What the exercise asks: The lines to retype run from the one containing "à l'eau et à la poussière" through the end of the listing below. Reproduce them exactly, leaving out pictures.

══════════

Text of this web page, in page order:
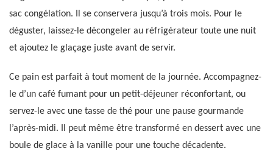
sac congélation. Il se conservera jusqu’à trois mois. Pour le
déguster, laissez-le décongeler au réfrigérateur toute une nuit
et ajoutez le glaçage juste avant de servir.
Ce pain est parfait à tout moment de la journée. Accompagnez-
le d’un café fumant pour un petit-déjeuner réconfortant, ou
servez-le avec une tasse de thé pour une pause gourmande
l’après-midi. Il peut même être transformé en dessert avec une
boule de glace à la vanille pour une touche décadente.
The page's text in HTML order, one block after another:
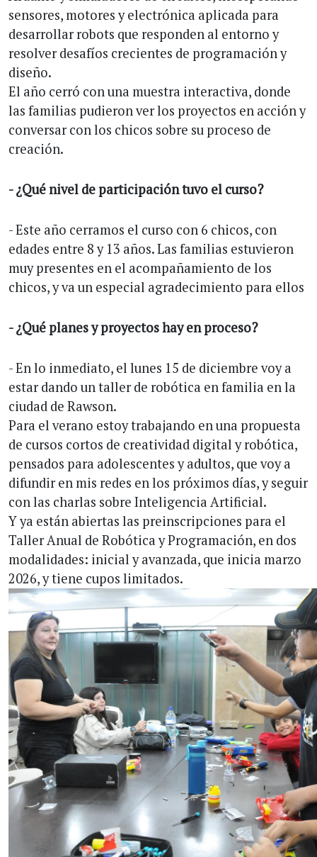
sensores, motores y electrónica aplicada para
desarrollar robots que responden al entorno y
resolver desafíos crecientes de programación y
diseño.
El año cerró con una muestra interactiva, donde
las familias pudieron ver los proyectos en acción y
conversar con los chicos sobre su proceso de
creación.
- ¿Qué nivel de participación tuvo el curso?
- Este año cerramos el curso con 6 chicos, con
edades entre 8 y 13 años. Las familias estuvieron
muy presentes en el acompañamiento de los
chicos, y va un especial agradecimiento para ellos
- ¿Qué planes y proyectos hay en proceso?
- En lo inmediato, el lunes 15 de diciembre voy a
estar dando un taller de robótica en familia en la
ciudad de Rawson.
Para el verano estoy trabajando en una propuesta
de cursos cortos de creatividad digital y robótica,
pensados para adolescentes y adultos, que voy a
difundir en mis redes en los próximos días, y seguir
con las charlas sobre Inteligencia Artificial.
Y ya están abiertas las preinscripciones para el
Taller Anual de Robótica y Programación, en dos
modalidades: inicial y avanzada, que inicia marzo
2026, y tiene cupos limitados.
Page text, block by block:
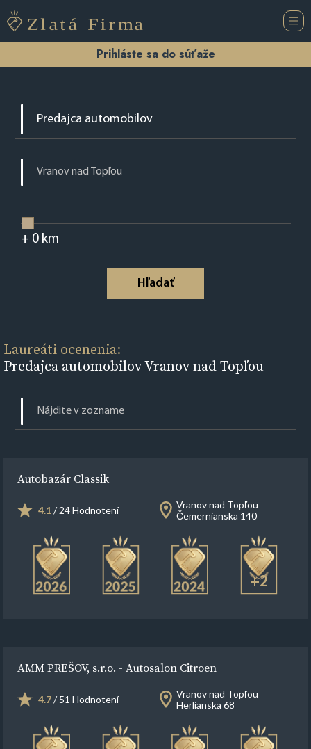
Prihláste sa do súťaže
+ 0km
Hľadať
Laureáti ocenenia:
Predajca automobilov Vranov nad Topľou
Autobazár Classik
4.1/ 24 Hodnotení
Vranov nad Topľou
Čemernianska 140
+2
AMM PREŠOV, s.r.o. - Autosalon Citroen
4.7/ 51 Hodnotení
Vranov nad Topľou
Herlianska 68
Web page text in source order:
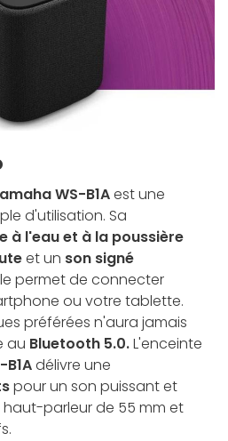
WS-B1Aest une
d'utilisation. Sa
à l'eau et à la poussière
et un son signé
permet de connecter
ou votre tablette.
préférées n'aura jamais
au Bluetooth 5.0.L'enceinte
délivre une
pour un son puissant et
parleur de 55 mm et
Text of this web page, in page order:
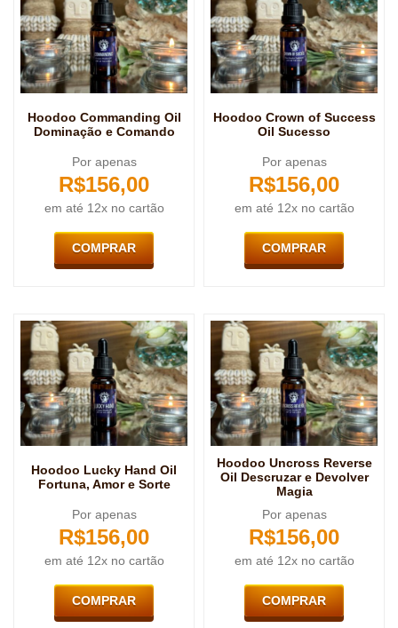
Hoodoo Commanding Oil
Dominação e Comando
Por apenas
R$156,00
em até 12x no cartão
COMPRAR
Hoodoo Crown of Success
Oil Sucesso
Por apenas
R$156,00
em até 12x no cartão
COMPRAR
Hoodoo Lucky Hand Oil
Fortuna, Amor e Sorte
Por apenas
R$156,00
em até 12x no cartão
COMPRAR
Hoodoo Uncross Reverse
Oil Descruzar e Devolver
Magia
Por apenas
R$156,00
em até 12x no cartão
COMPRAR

══════════

Reply to the task:
à l'eau et à la poussière
et un son signé
permet de connecter
ou votre tablette.
préférées n'aura jamais
au Bluetooth 5.0.L'enceinte
délivre une
pour un son puissant et
parleur de 55 mm et
Text of this web page, in page order:
Hoodoo Commanding Oil
Dominação e Comando
Por apenas
R$156,00
em até 12x no cartão
COMPRAR
Hoodoo Crown of Success
Oil Sucesso
Por apenas
R$156,00
em até 12x no cartão
COMPRAR
Hoodoo Lucky Hand Oil
Fortuna, Amor e Sorte
Por apenas
R$156,00
em até 12x no cartão
COMPRAR
Hoodoo Uncross Reverse
Oil Descruzar e Devolver
Magia
Por apenas
R$156,00
em até 12x no cartão
COMPRAR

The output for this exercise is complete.